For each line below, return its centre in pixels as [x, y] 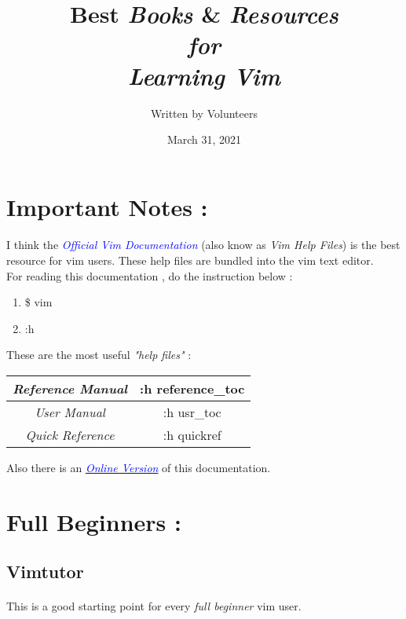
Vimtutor [45, 571]
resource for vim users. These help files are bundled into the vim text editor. [190, 260]
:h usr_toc [192, 412]
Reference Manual [70, 389]
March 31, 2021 [204, 139]
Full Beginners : [94, 521]
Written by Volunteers [204, 113]
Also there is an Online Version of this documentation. [139, 468]
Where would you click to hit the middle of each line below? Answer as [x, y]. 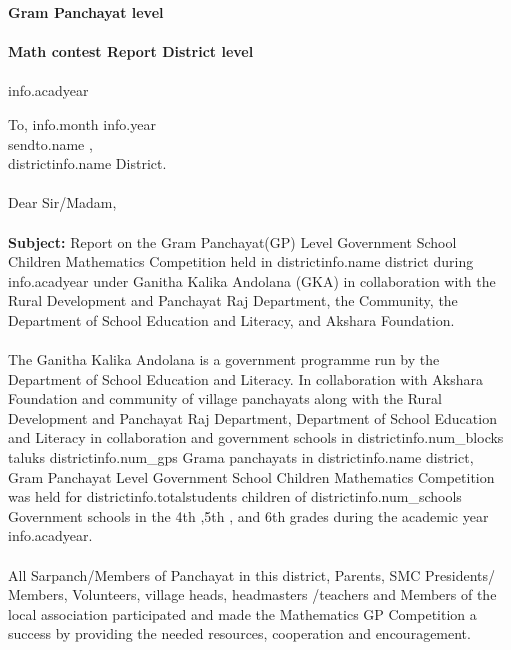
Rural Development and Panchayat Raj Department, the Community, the [233, 300]
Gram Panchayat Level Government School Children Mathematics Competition [251, 476]
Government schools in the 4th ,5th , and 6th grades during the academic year [248, 515]
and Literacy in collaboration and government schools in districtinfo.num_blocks [256, 437]
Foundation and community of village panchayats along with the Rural [225, 398]
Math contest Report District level [131, 51]
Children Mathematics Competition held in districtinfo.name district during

= Work item =
From the records, copy every line that has the string "Rural" in it.

= Solution below =
Rural Development and Panchayat Raj Department, the Community, the [233, 300]
Foundation and community of village panchayats along with the Rural [225, 398]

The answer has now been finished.